(Stored dataset items)
>>>

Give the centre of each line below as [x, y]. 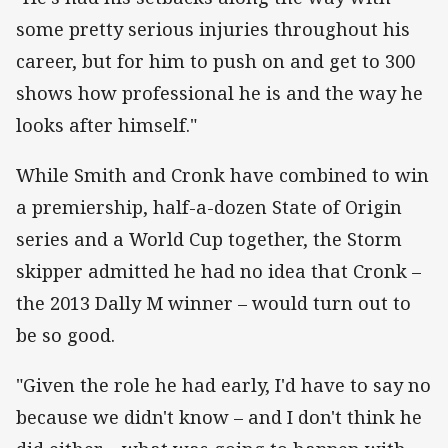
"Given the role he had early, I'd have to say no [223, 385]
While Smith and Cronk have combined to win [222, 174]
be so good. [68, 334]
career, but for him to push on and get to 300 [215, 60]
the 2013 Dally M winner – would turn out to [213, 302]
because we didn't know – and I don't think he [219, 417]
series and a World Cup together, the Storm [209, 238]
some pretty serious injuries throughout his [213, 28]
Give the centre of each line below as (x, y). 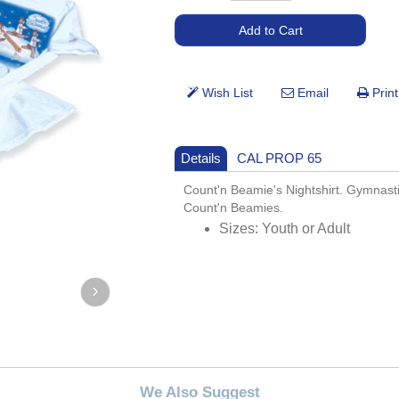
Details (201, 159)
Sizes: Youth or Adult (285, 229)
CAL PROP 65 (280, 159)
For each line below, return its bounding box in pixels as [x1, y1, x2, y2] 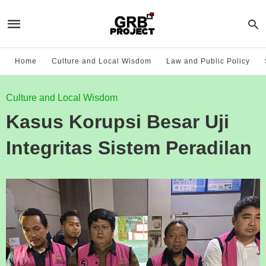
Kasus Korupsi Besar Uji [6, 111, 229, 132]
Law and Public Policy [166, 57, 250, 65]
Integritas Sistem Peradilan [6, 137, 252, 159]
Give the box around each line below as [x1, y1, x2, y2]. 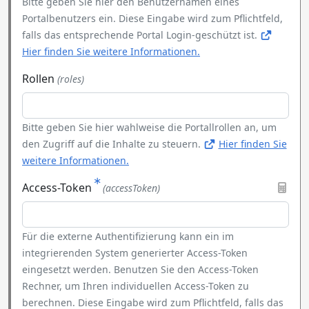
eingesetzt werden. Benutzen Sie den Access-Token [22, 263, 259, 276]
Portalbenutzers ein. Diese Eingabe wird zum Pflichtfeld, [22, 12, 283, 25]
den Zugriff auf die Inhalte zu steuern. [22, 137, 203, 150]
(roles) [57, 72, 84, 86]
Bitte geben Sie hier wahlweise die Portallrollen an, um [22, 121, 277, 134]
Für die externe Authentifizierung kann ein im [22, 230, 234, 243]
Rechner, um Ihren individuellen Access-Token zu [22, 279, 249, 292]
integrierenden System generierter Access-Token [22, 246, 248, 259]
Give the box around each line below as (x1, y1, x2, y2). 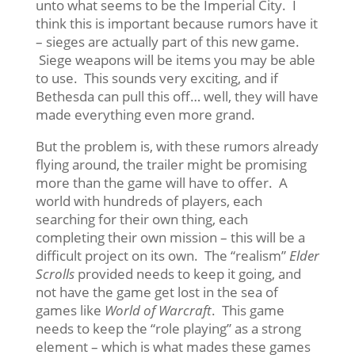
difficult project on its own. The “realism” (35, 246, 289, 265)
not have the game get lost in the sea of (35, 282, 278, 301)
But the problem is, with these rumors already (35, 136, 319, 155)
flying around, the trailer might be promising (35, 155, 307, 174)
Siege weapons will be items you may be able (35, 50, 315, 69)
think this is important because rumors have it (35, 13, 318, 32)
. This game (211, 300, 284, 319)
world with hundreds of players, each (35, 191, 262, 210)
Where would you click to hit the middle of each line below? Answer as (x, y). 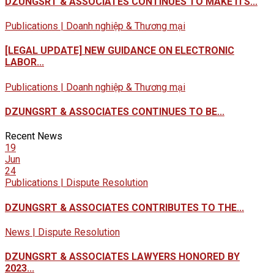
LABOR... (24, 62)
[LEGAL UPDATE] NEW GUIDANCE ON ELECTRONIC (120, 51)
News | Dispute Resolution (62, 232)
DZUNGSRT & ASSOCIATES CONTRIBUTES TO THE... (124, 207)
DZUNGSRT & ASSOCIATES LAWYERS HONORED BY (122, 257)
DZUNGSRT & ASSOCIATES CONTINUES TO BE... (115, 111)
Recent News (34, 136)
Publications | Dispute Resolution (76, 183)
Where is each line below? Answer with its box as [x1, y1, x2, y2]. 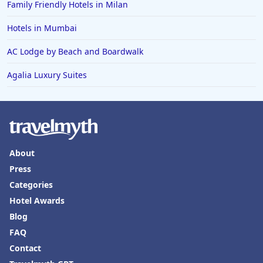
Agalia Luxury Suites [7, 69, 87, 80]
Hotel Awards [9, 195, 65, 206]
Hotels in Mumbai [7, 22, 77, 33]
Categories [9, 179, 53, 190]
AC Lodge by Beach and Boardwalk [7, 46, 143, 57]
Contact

<<<

WORK TASK: Omit the pictures, then output every record exactly as given.

SOLUTION FOR THIS EXERCISE:
Give the centre of each line below as [x, y]. 
"Given the role he had early, I'd have to say no [223, 385]
While Smith and Cronk have combined to win [222, 174]
be so good. [68, 334]
career, but for him to push on and get to 300 [215, 60]
the 2013 Dally M winner – would turn out to [213, 302]
because we didn't know – and I don't think he [219, 417]
series and a World Cup together, the Storm [209, 238]
some pretty serious injuries throughout his [213, 28]
Give the centre of each line below as (x, y). 
Details (201, 159)
Sizes: Youth or Adult (285, 229)
CAL PROP 65 (280, 159)
For each line below, return its bounding box in pixels as [x1, y1, x2, y2] 
Kasus Korupsi Besar Uji [6, 111, 229, 132]
Law and Public Policy [166, 57, 250, 65]
Integritas Sistem Peradilan [6, 137, 252, 159]
Give the box around each line below as [x1, y1, x2, y2]. 
eingesetzt werden. Benutzen Sie den Access-Token [22, 263, 259, 276]
Portalbenutzers ein. Diese Eingabe wird zum Pflichtfeld, [22, 12, 283, 25]
den Zugriff auf die Inhalte zu steuern. [22, 137, 203, 150]
(roles) [57, 72, 84, 86]
Bitte geben Sie hier wahlweise die Portallrollen an, um [22, 121, 277, 134]
Für die externe Authentifizierung kann ein im [22, 230, 234, 243]
Rechner, um Ihren individuellen Access-Token zu [22, 279, 249, 292]
integrierenden System generierter Access-Token [22, 246, 248, 259]
Give the box around each line below as (x1, y1, x2, y2). 
difficult project on its own. The “realism” (35, 246, 289, 265)
not have the game get lost in the sea of (35, 282, 278, 301)
But the problem is, with these rumors already (35, 136, 319, 155)
flying around, the trailer might be promising (35, 155, 307, 174)
Siege weapons will be items you may be able (35, 50, 315, 69)
think this is important because rumors have it (35, 13, 318, 32)
. This game (211, 300, 284, 319)
world with hundreds of players, each (35, 191, 262, 210)
Where would you click to hit the middle of each line below? Answer as (x, y). 
LABOR... (24, 62)
[LEGAL UPDATE] NEW GUIDANCE ON ELECTRONIC (120, 51)
News | Dispute Resolution (62, 232)
DZUNGSRT & ASSOCIATES CONTRIBUTES TO THE... (124, 207)
DZUNGSRT & ASSOCIATES LAWYERS HONORED BY (122, 257)
DZUNGSRT & ASSOCIATES CONTINUES TO BE... (115, 111)
Recent News (34, 136)
Publications | Dispute Resolution (76, 183)
Where is each line below? Answer with its box as [x1, y1, x2, y2]. 
Agalia Luxury Suites [7, 69, 87, 80]
Hotel Awards [9, 195, 65, 206]
Hotels in Mumbai [7, 22, 77, 33]
Categories [9, 179, 53, 190]
AC Lodge by Beach and Boardwalk [7, 46, 143, 57]
Contact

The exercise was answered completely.